The Western Lands provides the best symbolic structure of explaining the necessity
for such a proliferation of identity structures. In hilarious satire, Burroughs explains the need
to replace the old image of the universe—a “One God Universe” or “OGU”—with a new
vision—a “Magical Universe” or “MU”—that allows for the introduction of multiple gods
into the schema of control. Burroughs’s description of the one omnipotent deity is
particularly comic and completely Burroughsesque:
Consider the One God Universe: OGU. The spirit recoils in horror
from such a deadly impasse. He is all-powerful and all-knowing. Because He
can do everything, He can do nothing, since the act of doing demands
opposition. He knows everything, so there is nothing for him to learn. He
can’t go anywhere, since He is already fucking everywhere, like cowshit in
Calcutta. (Western 113)
Of course, this “One God” represents the control apparatus that—typical of Foucault’s
panoptic theory of control—sees all, knows all, and, consequently, controls all. However, as
Burroughs makes clear, this type of omnipotence leads to a complete stagnation among the
75
general populace: nothing new can ever occur because it is a “pre-recorded universe,”

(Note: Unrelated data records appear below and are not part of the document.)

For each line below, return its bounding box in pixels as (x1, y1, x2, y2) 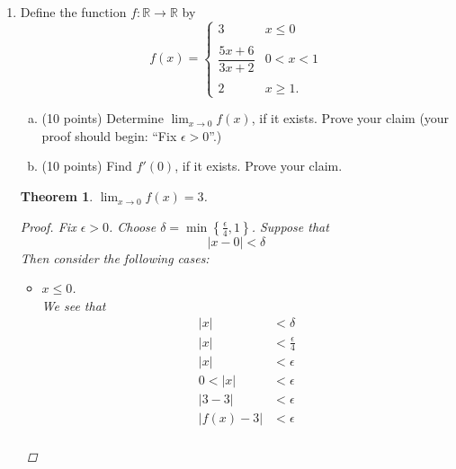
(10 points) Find (41, 156, 132, 175)
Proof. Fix (20, 217, 76, 235)
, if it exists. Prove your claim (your (251, 109, 450, 128)
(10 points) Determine (41, 109, 164, 128)
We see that (41, 296, 106, 314)
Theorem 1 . (20, 187, 94, 206)
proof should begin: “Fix (41, 126, 177, 145)
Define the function (20, 3, 127, 21)
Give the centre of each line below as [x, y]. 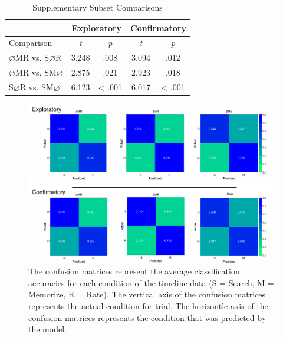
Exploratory [97, 27]
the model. [47, 329]
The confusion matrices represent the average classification [134, 271]
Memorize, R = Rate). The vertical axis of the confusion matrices [147, 294]
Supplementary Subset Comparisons [98, 7]
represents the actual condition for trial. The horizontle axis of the [148, 305]
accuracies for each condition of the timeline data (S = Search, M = [151, 282]
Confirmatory [158, 27]
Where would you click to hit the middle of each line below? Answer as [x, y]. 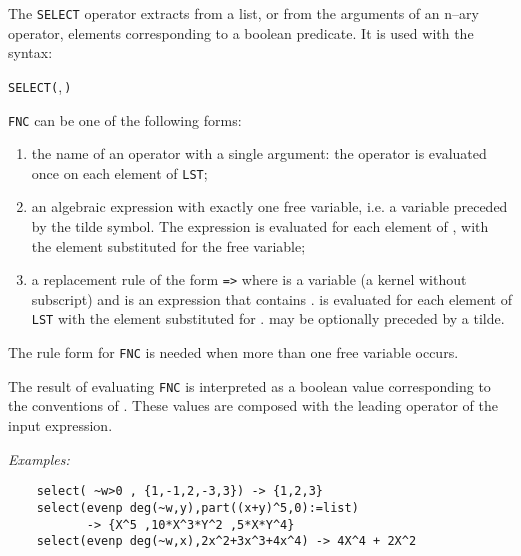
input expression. [60, 425]
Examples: [39, 458]
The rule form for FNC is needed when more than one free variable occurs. [233, 352]
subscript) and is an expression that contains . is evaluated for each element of [271, 298]
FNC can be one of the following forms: [125, 119]
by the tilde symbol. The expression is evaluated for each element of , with [260, 226]
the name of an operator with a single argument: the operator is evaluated [259, 153]
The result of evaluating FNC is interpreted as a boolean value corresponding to [249, 385]
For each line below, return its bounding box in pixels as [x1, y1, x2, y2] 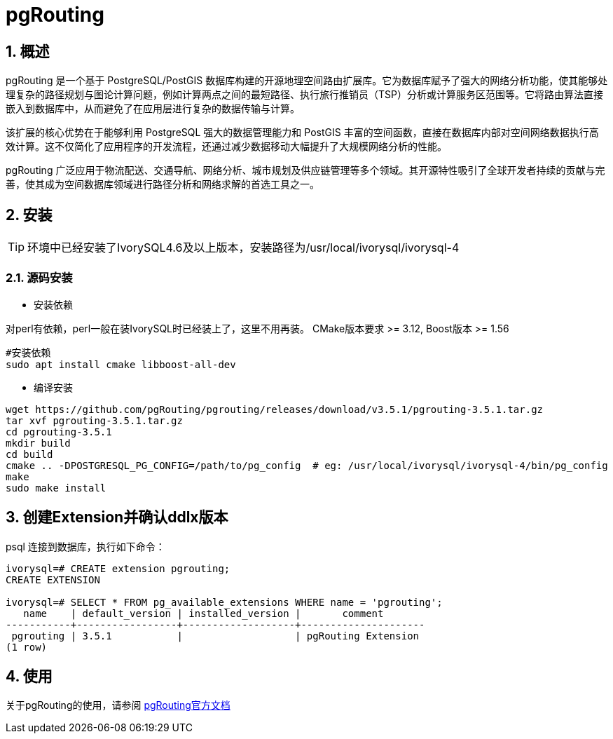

harkening back to the Cut-up trilogy (Western 113). In opposition to this schema, Burroughs
postulates the “Magical Universe,” which features “many gods, often in conflict”; therefore,
“the paradox of an all-powerful, all-knowing God who permits suffering, evil and death, does
not arise” (Western 113). Burroughs, thus, finds more solace in a pantheon of warring gods,
similar to the Greeks, than the single God of Christianity, Judaism, and Islam. Without
struggle, man stagnates and settles into a state of “Arrested Evolution,” as Kim calls it and as
the “OGU” illuminates for us. The “Magical Universe” symbolizes the possibility of a world
in which identity constructs are allowed to multiply beyond the stringent binary categories of
the Aristotelian, one God mindset. While these constructs may often be at odds with one
another, they allow for the ultimate expression of individuality, and they obliterate the
pigeonholing that occurs as a consequence of dichotomous thought.
Although we are incapable of achieving a non-physical state beyond the confines of
the body, we are, as Burroughs makes clear in the Red Night trilogy, able to find means of
subverting the channels of control by operating within their realm. Through such strategies
as “passing,” subjects are capable of acting within the sphere of binary control while at the
same time dismantling this system through a perversion—in the terms of control—of its
dichotomies. The creation of utopias that exist outside the pale of control may seem like a
pipe-dream, but the creation of “propers” can occur in much more subtle ways than the
overblown, comic instances that Burroughs writes about in his novels. Always the pervasive
satirist Burroughs operates with a method ad absurdum; therefore, he always represents his
philosophy in the most far-out ways imaginable. Thus, we must not take his creation of
actual, physical utopias literally, nor should we think that “passing” should involve
76
outlandish forms of “drag.” Instead, to successfully subvert the binary control apparatus, the
true revolutionaries must learn to function within it—to “create disinterest in the area” where
they are hidden, as Kim states. Burroughs, like de Certeau, Foucault, and Butler, can teach
us to recognize control in every aspect of our lives, and he displays for us that revolution is
possible. If enough covert partisans—as we might term less blatant revolutionaries—were to
combat the binary control apparatus in our daily lives through “passing” and other such
“strategies,” then a “proper” might be created without even constructing a true base that
would be open to enemy attack and infiltration. Burroughs’s novels have always taught the
reader to “question authority,” in the words of Timothy Leary, and to seek new forms of
expressing our identities. In the Red Night trilogy, Burroughs finally shows his audience that
revolution can succeed and that people can be freed from prejudice, discrimination, and
control in general. Ultimately, the Red Night novels offer a view of “strategies,” such as
“passing,” that can be incorporated into the daily lives of subjects in order to fight the powers
that be and find a new, non-exclusive form of existence.